Impaired fatty acid utilization and alternate substrates in Barth syndrome
Jan Dudek, PhD, Independent Junior Group Leader, University Medical Center Wurzburg, Wurzburg, Germany
Award—US $50,000 over 1-year period
*This grant is made possible by support from the Will McCurdy Fund for Advancement in Therapies for Barth Syndrome
Barth syndrome (BTHS) is an X-linked multisystem disorder characterized by cardiomyopathy, skeletal myopathy, growth retardation and neutropenia (Barth et al., 1983; Dudek & Maack, 2017).

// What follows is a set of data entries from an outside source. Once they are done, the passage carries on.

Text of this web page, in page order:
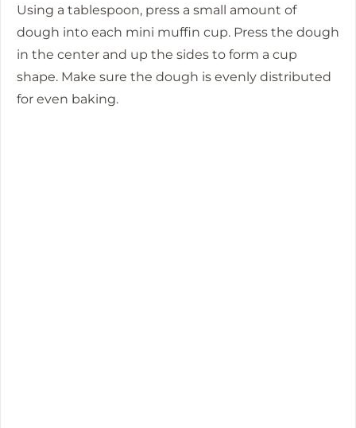
Using a tablespoon, press a small amount of
dough into each mini muffin cup. Press the dough
in the center and up the sides to form a cup
shape. Make sure the dough is evenly distributed
for even baking.
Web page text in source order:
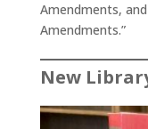
Amendments,
Amendments.”
New
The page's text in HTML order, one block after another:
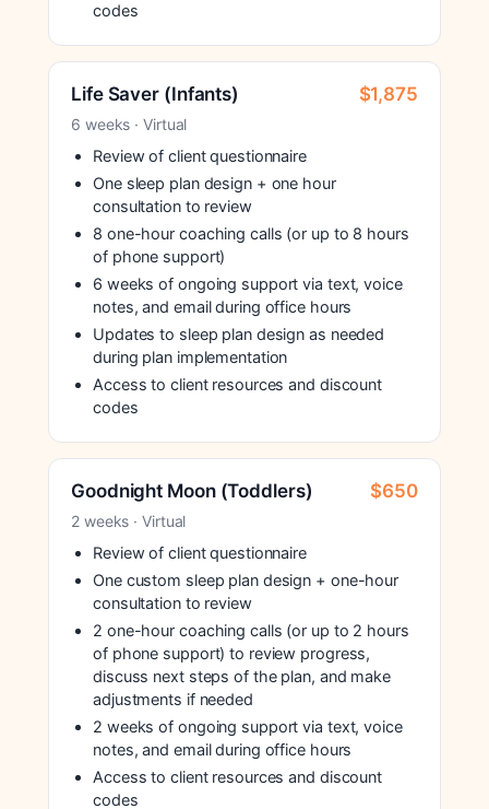
codes
Life Saver (Infants) $1,875
6 weeks · Virtual
Review of client questionnaire
One sleep plan design + one hour
consultation to review
8 one-hour coaching calls (or up to 8 hours
of phone support)
6 weeks of ongoing support via text, voice
notes, and email during office hours
Updates to sleep plan design as needed
during plan implementation
Access to client resources and discount
codes
Goodnight Moon (Toddlers) $650
2 weeks · Virtual
Review of client questionnaire
One custom sleep plan design + one-hour
consultation to review
2 one-hour coaching calls (or up to 2 hours
of phone support) to review progress,
discuss next steps of the plan, and make
adjustments if needed
2 weeks of ongoing support via text, voice
notes, and email during office hours
Access to client resources and discount
codes
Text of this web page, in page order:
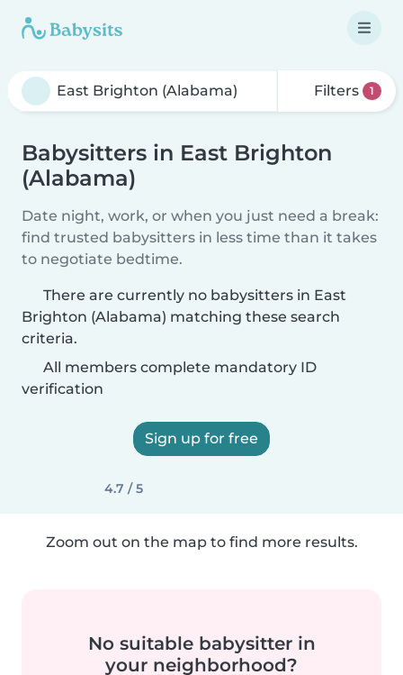
Filters 1
Babysitters in East Brighton
(Alabama)
Date night, work, or when you just need a break:
find trusted babysitters in less time than it takes
to negotiate bedtime.
There are currently no babysitters in East
Brighton (Alabama) matching these search
criteria.
All members complete mandatory ID
verification
Sign up for free
4.7 / 5
Zoom out on the map to find more results.
No suitable babysitter in
your neighborhood?
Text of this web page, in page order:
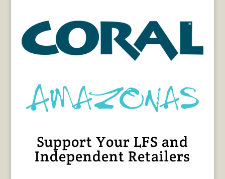
Support Your LFS and
Independent Retailers
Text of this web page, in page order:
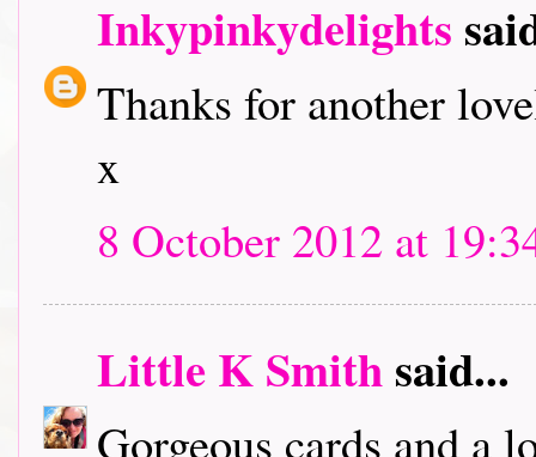
Inkypinkydelights
Thanks for another
x
8 October 2012 at
Little K Smithsaid...
Gorgeous cards and a
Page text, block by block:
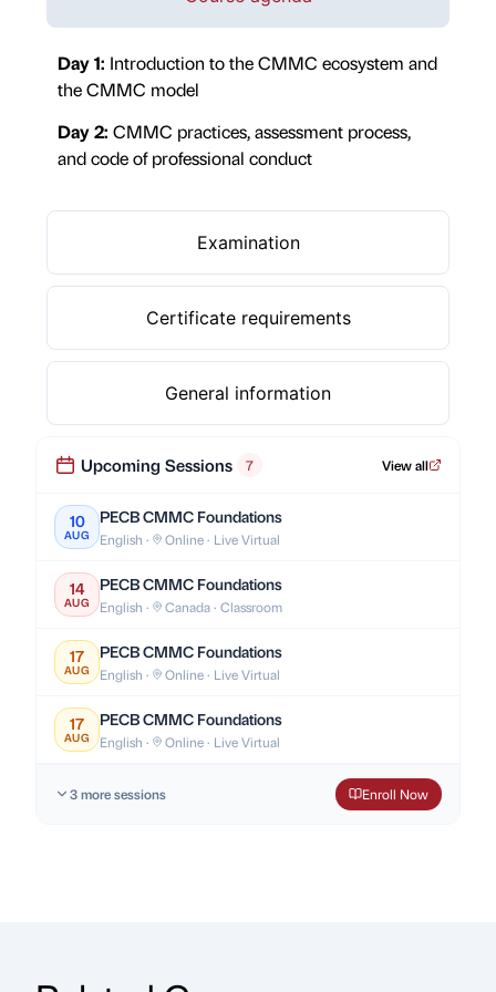
Upcoming Sessions 7 View all
10
AUG
PECB CMMC Foundations
English · Online · Live Virtual
14
AUG
PECB CMMC Foundations
English · Canada · Classroom
17
AUG
PECB CMMC Foundations
English · Online · Live Virtual
17
AUG
PECB CMMC Foundations
English · Online · Live Virtual
3 more sessions Enroll Now
Examination
Certificate requirements
General information
Day 1: Introduction to the CMMC ecosystem and
the CMMC model
Day 2: CMMC practices, assessment process,
and code of professional conduct

The cause of the disease is a mutation in the gene encoding for tafazzin (Taz), a mitochondrial enzyme which catalyzes the remodeling of the phospholipid cardiolipin (Bione et al., 1996). Cardiolipin is known to interact with numerous inner mitochondrial membrane proteins, including the respiratory chain complexes (Dudek, 2017). We previously demonstrated that cardiolipin deficiency is associated with remodeling of the respiratory chain supercomplexes and cardiac-specific deficiency of succinate dehydrogenase (complex II) by using patient cell-derived cardiac myocytes (iPSC-CM) and an established mouse model of BTHS (Taz-KD) (Dudek et al., 2016). We became interested in potential metabolic changes in cardiac myocytes with dysfunctional mitochondria. Our preliminary data indicate that mitochondrial import and b-oxidation of fatty acids (FA) is reduced in BTHS and this defect is accompanied by decreased oxygen consumption in BTHS iPSC-CM supplied with palmitate as substrate. Because the healthy heart predominantly relies on FA to support ATP production, we hypothesize that this metabolic defect can contribute to cardiomyopathy in BTHS. This project aims to elucidate the mechanism underlying defective FA utilization in BTHS with the ultimate goal of developing novel therapeutic strategies. To this end, we will first investigate mitochondrial import and oxidation of FA in BTHS iPSC-CM and assess whether short-chain FA and/or ketone bodies restore the respiratory defect observed when long-chain FA are provided as substrate in this cell system. Finally, we will translate the mechanistic insights gained in iPSC-CM into a therapeutic intervention to be tested in vivo in Taz-KD mice.